→ **WHAT YOU NEED TO DO**: The pictures in the data below are to be omitted; all else must be duplicated exactly.

→ **DATA TO USE**:

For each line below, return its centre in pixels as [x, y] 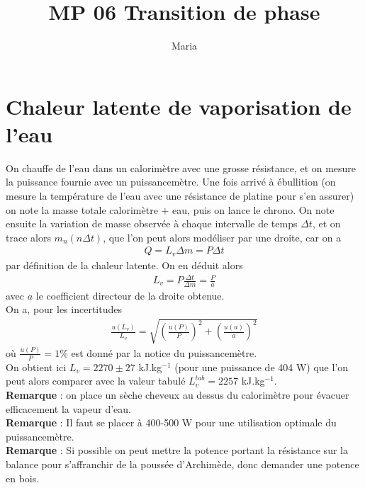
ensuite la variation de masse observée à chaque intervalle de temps [152, 223]
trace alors [28, 237]
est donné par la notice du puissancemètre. [164, 352]
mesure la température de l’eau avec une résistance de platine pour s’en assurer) [180, 196]
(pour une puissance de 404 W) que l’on [262, 367]
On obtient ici [36, 367]
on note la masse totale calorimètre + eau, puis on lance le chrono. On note [170, 209]
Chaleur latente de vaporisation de [179, 106]
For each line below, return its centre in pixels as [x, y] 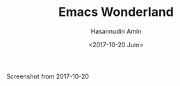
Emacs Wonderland [116, 12]
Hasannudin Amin [116, 31]
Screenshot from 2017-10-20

→ **TASK SOLUTION**:
For each line below, return its centre in pixels as [x, y] 
ensuite la variation de masse observée à chaque intervalle de temps [152, 223]
trace alors [28, 237]
est donné par la notice du puissancemètre. [164, 352]
mesure la température de l’eau avec une résistance de platine pour s’en assurer) [180, 196]
(pour une puissance de 404 W) que l’on [262, 367]
On obtient ici [36, 367]
on note la masse totale calorimètre + eau, puis on lance le chrono. On note [170, 209]
Chaleur latente de vaporisation de [179, 106]
For each line below, return its centre in pixels as [x, y] 
Emacs Wonderland [116, 12]
Hasannudin Amin [116, 31]
Screenshot from 2017-10-20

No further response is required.